If you were going from 8.2.x to the lat­est sta­ble at the time of this writ­ing, 8.3.x, then the move from the 8.2 series to 8.3 would require you to dump/restore your entire data­base. Not a sim­ple chore if you have a 100 GB worth of crit­i­cal data, but you have no choice as the innards of PG typ­i­cally change between "major upgrades". For this, repli­ca­tion tech­nolo­gies such as Slony are a use­ful option as you can install the new data­base sep­a­rately, repli­cate the data over, and then make a switch when the two data­bases are mir­rored — thereby avoid­ing the down­time of the has­sle (here's an infor­ma­tive PGCON pre­sen­ta­tion).

For­tu­nately, minor ver­sion upgrades are much simpler.

No dump/restore is needed. If you were to go from, say 8.2.3 to 8.2.9, all you would have to do is to upgrade the RPMs. I'm assum­ing Linux here but the same would work for other platforms.

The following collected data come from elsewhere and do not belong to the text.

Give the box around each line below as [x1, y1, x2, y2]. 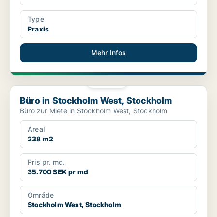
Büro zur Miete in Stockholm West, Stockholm [20, 107, 168, 115]
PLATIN [101, 78, 120, 84]
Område [28, 191, 54, 200]
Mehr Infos [91, 48, 126, 57]
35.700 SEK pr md [28, 168, 89, 176]
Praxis [28, 25, 49, 33]
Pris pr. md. [28, 158, 65, 167]
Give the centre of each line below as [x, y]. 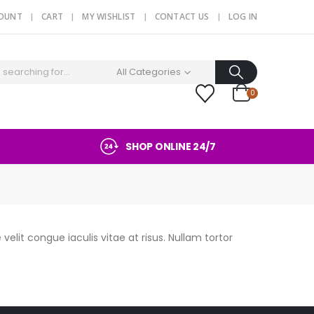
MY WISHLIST [109, 16]
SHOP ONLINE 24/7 [171, 147]
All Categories [149, 72]
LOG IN [243, 16]
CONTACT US [182, 16]
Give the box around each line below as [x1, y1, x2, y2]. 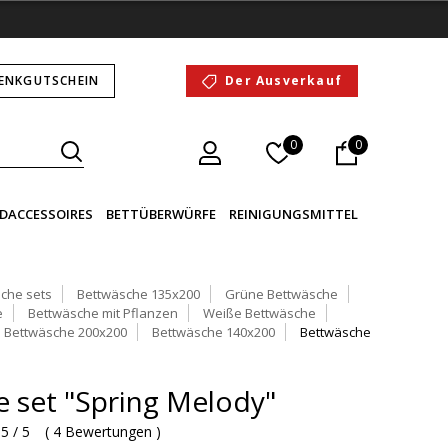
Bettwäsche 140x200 [152, 323, 275, 341]
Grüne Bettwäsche [225, 285, 338, 303]
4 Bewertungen [53, 422, 152, 441]
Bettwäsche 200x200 [4, 323, 127, 341]
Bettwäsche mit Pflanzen [28, 304, 178, 322]
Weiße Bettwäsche [203, 304, 316, 322]
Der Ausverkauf [225, 72, 342, 89]
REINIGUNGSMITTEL [229, 205, 358, 223]
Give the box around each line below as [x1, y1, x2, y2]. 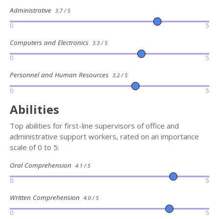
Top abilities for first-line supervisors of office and [10, 120, 179, 131]
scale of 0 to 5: [10, 142, 59, 152]
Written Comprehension [10, 193, 84, 202]
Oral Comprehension [10, 160, 75, 170]
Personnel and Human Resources [10, 70, 112, 80]
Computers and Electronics [10, 38, 92, 47]
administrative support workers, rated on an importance [10, 131, 199, 141]

  1. Check what ver­sion you have cur­rently installed:
    rpm -qa | grep postgres | tee /root/rpm_pgsql
  2. Stop your post­gres server
    /sbin/service postgresql stop
  3. We will now sim­ply exe­cute the RPM upgrade com­mand, which of course assumes that you have the lat­est RPMs down­loaded from the PG web­site. Notice below that they're all lumped into the same com­mand to pre­vent any (unlikely) pos­si­bil­ity of depen­dency issues, so make sure all of this appears on one line — the back­slash is included here for for­mat­ting (so it won't break on the com­mand line).
    rpm -Uvh
    postgresql-8.2.9-1PGDG.rhel4.i386.rpm
    postgresql-contrib-8.2.9-1PGDG.rhel4.i386.rpm
    postgresql-devel-8.2.9-1PGDG.rhel4.i386.rpm
    postgresql-libs-8.2.9-1PGDG.rhel4.i386.rpm
    postgresql-server-8.2.9-1PGDG.rhel4.i386.rpm
  4. Hope­fully that went with­out a hitch. Now restart the post­gresql server:
    service postgresql restart

That's it. That should do it. It is highly unlikely that you'll see errors. And if you're run­ning an older 8.2.x, it's highly rec­om­mended you upgrade to 8.2.9 any­way due to per­for­mance increases and some bug fixes.